Objective: To establish a RT-PCR method for mouse encephalomyelitis virus and apply it preliminarily.
Methods: Design specific primers based on the genome sequence of the TMEVGDVII strain (GI: 62039) published by NCBI, establish an RT-PCR method, verify the sensitivity and specificity of the method, and check the brain cavity inoculation method 9 BALB/c mice and samples After 6 days, samples of animal brain, heart, liver, spleen, lung, kidney, appendicitis contents and serum were taken, and the established method was used. At the same time, 100 samples were tested for the contents of appendicitis in mice and the method was preliminarily applied.
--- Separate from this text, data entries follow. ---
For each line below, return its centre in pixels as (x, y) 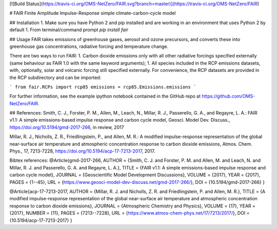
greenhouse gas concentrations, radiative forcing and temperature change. (89, 46)
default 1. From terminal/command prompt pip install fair (69, 30)
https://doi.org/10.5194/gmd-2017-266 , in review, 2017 (67, 127)
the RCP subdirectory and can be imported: (55, 78)
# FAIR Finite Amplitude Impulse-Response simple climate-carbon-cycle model (93, 13)
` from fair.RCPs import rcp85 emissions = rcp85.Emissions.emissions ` (103, 87)
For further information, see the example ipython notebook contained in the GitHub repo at (105, 96)
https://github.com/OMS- (229, 96)
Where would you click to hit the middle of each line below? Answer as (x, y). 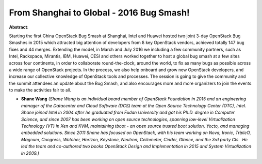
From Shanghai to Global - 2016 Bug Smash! (99, 13)
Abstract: (19, 27)
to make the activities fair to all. (40, 90)
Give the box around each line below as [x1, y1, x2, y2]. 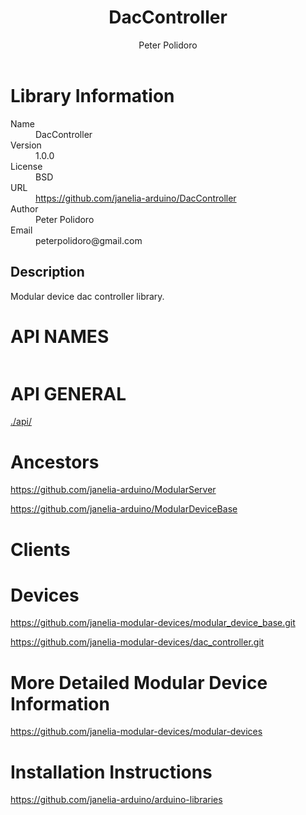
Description [10, 264, 85, 281]
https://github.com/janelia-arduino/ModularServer [10, 484, 217, 496]
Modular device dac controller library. [10, 290, 165, 302]
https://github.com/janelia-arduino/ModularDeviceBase [10, 503, 238, 515]
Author [10, 202, 39, 215]
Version [10, 139, 42, 151]
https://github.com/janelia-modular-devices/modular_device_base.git [10, 617, 296, 629]
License [10, 160, 43, 172]

Results: Using GDVIINA as a template, the established RT-PCR method can amplify a single band of about 371 bp. The sensitivity verification shows that the minimum detectable GDVII cDNA is 0.69 pg/μL. Explain that there is. And with lymphocytic choriomeningitis virus, Japanese encephalitis virus, murine norovirus and normal mouse brain tissue as controls for method specific verification, no target bands appeared. After the infected mice were inoculated into the brain cavity, all mice experienced varying degrees of discomfort and hind limb paralysis on the third day of inoculation. On the fifth day, 2 mice died (heart, liver, spleen, lung, kidney, brain). GDVIINA was detected in the brain tissues of 100 mice, but no other tissues were detected. The contents of the cecum of 100 mice were tested, and the results were all negative.
Conclusion: The T-PCR method established by the TMEVGDVII strain can effectively detect viral mouse tissue infections and can be used as a powerful supplement to the national standards for experimental animals.